No, Mapp isn’t the first official to try this. Most famously was Mayor Ray Nagin in New Orleans who ordered police to take guns owned by law abiding citizens following Hurricane Katrina. This was especially troublesome because of reports of violence throughout the devastated area.
The truth is, following a storm is when people are most likely to need their weapons. People who are looking for necessities may decide those who have them should be forced to hand them over. A firearm can dissuade many people who might otherwise figure that might makes right.
Even if you ignore that, however, the plain text of the Second Amendment is clear. It explicitly states “the right of the people to keep and bear arms shall not be infringed.” I’m sorry, but a firearm confiscation is a big old case of infringement if ever there was one.
Gov. Mapp may think he’s doing some good by ordering the confiscation of firearms, but he’s not. As a former police officer, he should know just how important an armed individual can be, especially during times of disaster when emergency services are bogged down. Even in the best of times, when seconds count, the police are just minutes away, and Irma isn’t exactly the best of times.

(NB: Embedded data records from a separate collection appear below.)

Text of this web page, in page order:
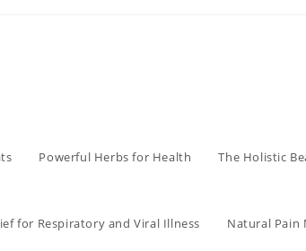
Powerful Herbs for Health The Holistic
for Respiratory and Viral Illness Natural Pain
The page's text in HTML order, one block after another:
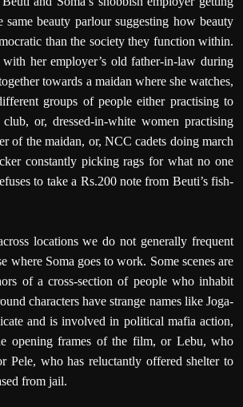
beauty parlour suggesting how beauty
than the society they function within.
with her employer’s old father-in-law during
towards a maidan where she watches,
groups of people either practising to
or, dressed-in-white women practising
of the maidan, or, NCC cadets doing march
constantly picking rags for what no one
to take a Rs.200 note from Beuti’s fish-
locations we do not generally frequent
where Soma goes to work. Some scenes are
of a cross-section of people who inhabit
characters have strange names like Joga-
and is involved in political mafia action,
opening frames of the film, or Lebu, who
Pele, who has reluctantly offered shelter to
from jail.
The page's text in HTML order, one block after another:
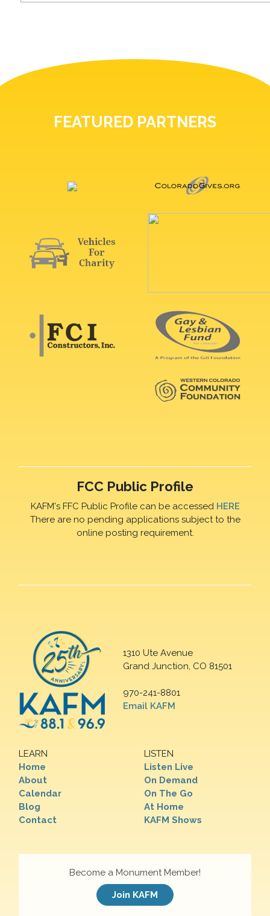
FEATURED PARTNERS
FCC Public Profile
KAFM's FFC Public Profile can be accessed HERE
There are no pending applications subject to the
online posting requirement.
1310 Ute Avenue
Grand Junction, CO 81501
970-241-8801
Email KAFM
LEARN
Home
About
Calendar
Blog
Contact
LISTEN
Listen Live
On Demand
On The Go
At Home
KAFM Shows
Become a Monument Member!
Join KAFM
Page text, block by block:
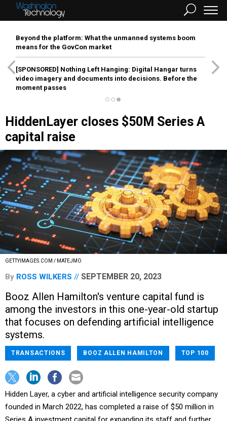
Beyond the platform: What the unmanned systems boom
means for the GovCon market
[SPONSORED] Nothing Left Hanging: Digital Hangar turns
video imagery and documents into decisions. Before the
moment passes
HiddenLayer closes $50M Series A
capital raise
GETTYIMAGES.COM / MATEJMO
By ROSS WILKERS SEPTEMBER 20, 2023
Booz Allen Hamilton's venture capital fund is
among the investors in this one-year-old startup
that focuses on defending artificial intelligence
systems.
TRANSACTIONS BOOZ ALLEN HAMILTON TOP 100
Hidden Layer, a cyber and artificial intelligence security company
founded in March 2022, has completed a raise of $50 million in
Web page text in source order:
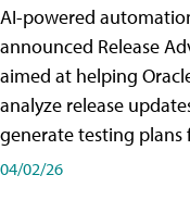
AI-powered
announced Release
aimed at helping
analyze release
generate testing
04/02/26
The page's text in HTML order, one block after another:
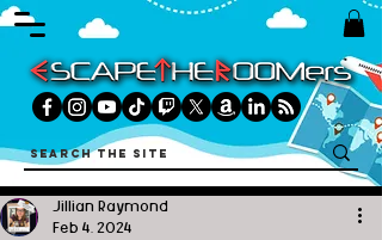
Jillian Raymond
Feb 4, 2024
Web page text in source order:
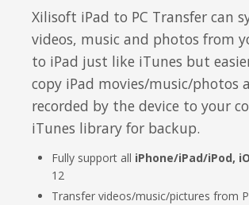
Audio Editing
Disc Creating and Burning
All Products
日本語
Italiano
Français
Español
Português
Xilisoft iPad to PC Transfer can
videos, music and photos from
to iPad just like iTunes but
copy iPad movies/music/photos
recorded by the device to your
iTunes library for backup.
Fully support all iPhone/iPad/iPod,
12
Transfer videos/music/pictures from
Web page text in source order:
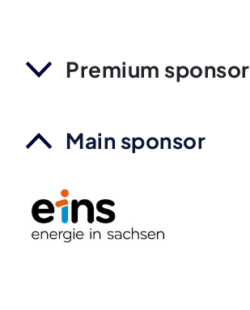
Premium sponsor
Main sponsor
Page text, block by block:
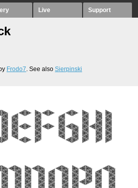
Live Support
Frodo7. See also Sierpinski
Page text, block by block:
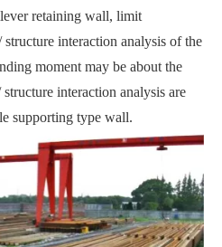
retaining wall, limit
interaction analysis of the
moment may be about the
interaction analysis are
supporting type wall.
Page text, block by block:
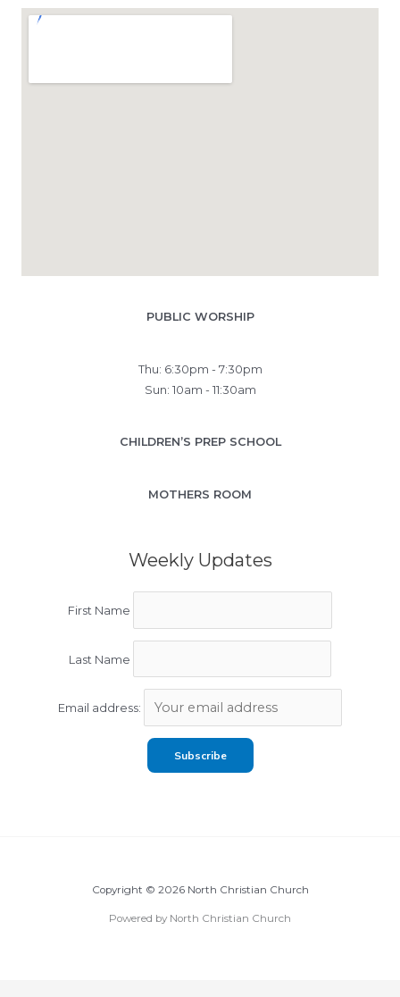
PUBLIC WORSHIP
Thu: 6:30pm - 7:30pm
Sun: 10am - 11:30am
CHILDREN’S PREP SCHOOL
MOTHERS ROOM
Weekly Updates
First Name
Last Name
Email address:
Copyright © 2026 North Christian Church
Powered by North Christian Church
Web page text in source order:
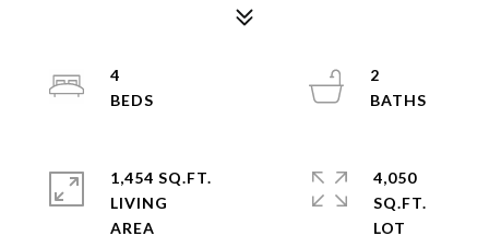
4
2
1,454 SQ.FT.
LIVING
4,050
SQ.FT.
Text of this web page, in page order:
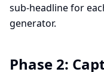
sub-headline for
generator.
Phase 2:
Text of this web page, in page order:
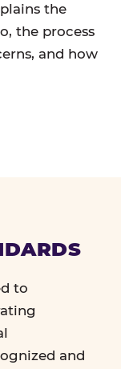
the
the process
and how
to
and
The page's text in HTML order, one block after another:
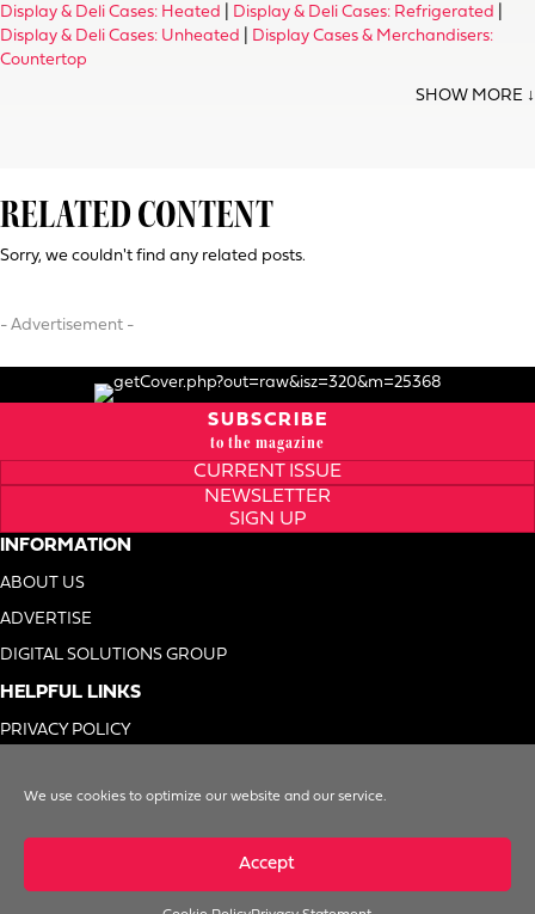
We use cookies to optimize our website and our service.
Accept
Display & Deli Cases: Heated
Display & Deli Cases: Refrigerated
Display & Deli Cases: Unheated
Display Cases & Merchandisers:
Countertop
RELATED CONTENT
Sorry, we couldn't find any related posts.
- Advertisement -
SUBSCRIBE
to the magazine
CURRENT ISSUE
NEWSLETTER
SIGN UP
INFORMATION
ABOUT US
ADVERTISE
DIGITAL SOLUTIONS GROUP
HELPFUL LINKS
PRIVACY POLICY
DO NOT SELL MY INFO
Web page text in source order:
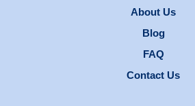
About Us
Blog
FAQ
Contact Us
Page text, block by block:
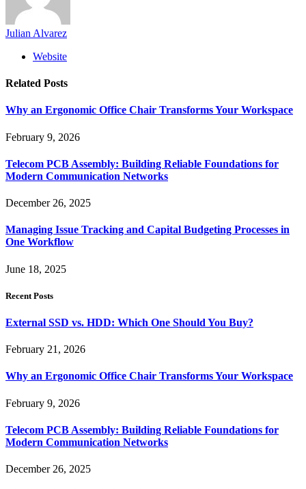
Julian Alvarez
Website
Related Posts
Why an Ergonomic Office Chair Transforms Your Workspace
February 9, 2026
Telecom PCB Assembly: Building Reliable Foundations for
Modern Communication Networks
December 26, 2025
Managing Issue Tracking and Capital Budgeting Processes in
One Workflow
June 18, 2025
Recent Posts
External SSD vs. HDD: Which One Should You Buy?
February 21, 2026
Why an Ergonomic Office Chair Transforms Your Workspace
February 9, 2026
Telecom PCB Assembly: Building Reliable Foundations for
Modern Communication Networks
December 26, 2025

It’s beyond time to look at guns and law abiding gun owners as some kind of Boogeyman that needs to be caged the moment something bad appears to be headed their way. After all, take a look at Texas. Want to bet how many of those people traveling in with their boat in tow just to help folks they’ve never met are also gun owners?
Here’s a tip: Put your money on it being a lot of them.
The reason for that is simple. Gun owners not only aren’t the problem politicians seem inclined to pretend we are, we tend to be community minded people who only want to help our fellow man. How many of us conceal carry when we’re by ourselves simply because we’re OK being shot ourselves, but don’t want our lack of preparedness to result in other people being hurt?
How many different ways do we need to explain we’re not the bad guys to politicians, anyway?